The documentary evidence and the explanation provided by the Defendant in my view are more convincing on the balance of probability than that of the plaintiff. The plaintiff I find to be unreliable. His memory of events, dates and happenings is scanty. He himself admitted that he doesn't remember much or that he is not too bothered about details.


I am satisfied that there was a transaction between the Defendant and Thomas Ilala in which the $600.00 was paid for the use of Thomas Ilala's Wall stone. This was in respect of the shipyard in which the ship 'Marona' was constructed.


In the case of Timeos Teboni and David Nolitofe, the question is whether the terms of the agreement was that the defendant would rent their place and that he would allow them free passage in his ship.


Both Nolitofe and Teboni confirm that they and their families have travelled freely in the Defendant's ship, the 'Suinanita' on various occasions. Both however deny that it was a term in their agreement for the use of their place.


It is perfectly valid to make an agreement whereby one makes a promise to provide free passage for the use of the Wall stones.


The question really before me is whether I accept the version of the Defendant as against that of the 2 plaintiffs.


David Nolitofe submitted a letter from the Inland Revenue Division dated 2 July 1922 (exhibit 1) to prove that rental should have been paid to him but was not. The Defendant however explained that the figures for 1985 - 1987 were obtained from the total fares chargeable to the plaintiff for the free passage given to him in those years. This he says was calculated by his accountant.

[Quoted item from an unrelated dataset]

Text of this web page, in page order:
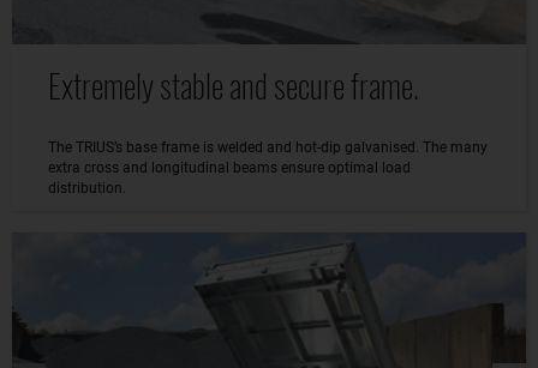
Extremely stable and secure frame.
The TRIUS’s base frame is welded and hot-dip galvanised. The many
extra cross and longitudinal beams ensure optimal load
distribution.

The explanations do make sense and the plaintiffs do confirm that they did travel freely in the defendant's ship. They both confirm that this free passage was not accorded to anyone else.


Normally, such transactions are done on a rental basis. However, in these two plaintiffs case, there is no evidence whatsoever about what that rental figure would be. The only other alternative explanation is the arrangement as propounded by the Defendant he made with the plaintiffs.


Accordingly, I accept and find that there was a valid arrangement made between them for use of the wall stones in exchange for free passages in the ship of the defendant. The evidence is clear that the defendant allowed free passages, but then he calculated the total at the end of each year and entered this as rental payment, in favour of Nolitofe. This arrangement supports his version in my view.


There has been no breach of the above agreements by the defendant and accordingly no damages can be allowed.


The claim for payment of $8,000.00 for any further ship to be built must be dismissed as there is no evidence to support it. In the evidence of the plaintiffs - they stated that the sum of $8,000.00 was claimed for full settlement of their claim. It was not part of any agreement entered into by the parties.


On the question of injunction, an important issue of ownership and the respective boundaries of the plaintiffs and Ramoiluna needs to be addressed.


A diagram marked exhibit 3 in the court's list of exhibits was drawn by the defendant and purports to show that the area of land in which the first defendant built his first ship belonged solely to Ramoiluna. The plaintiffs deny this. They allege that Ramoiluna's area is only about 20 feet by 20 feet. They say that the shipyard encroaches onto their respective lands and accordingly they are also entitled to rent.


Further, they claim damages for breach of a notice to quit.


I am of the view that there is not enough evidence before me to make a decision as to the above issues, as the boundaries and ownership of the various plots of land is disputed. There may be issues of custom raised, as the island is an artificial island.


Accordingly, I will direct the local court at Malaita to make findings on the following questions and submit to this court for final determination of this case!


(1) Is Kalagwata island jointly owned or separately owned?


(2) Who are the owners?


(3) What are the boundaries of the owners?


(4) On whose land was the shipyard in which the ship Vele was constructed?


(5) On whose area of the land is the Defendant carrying out shipbuilding now?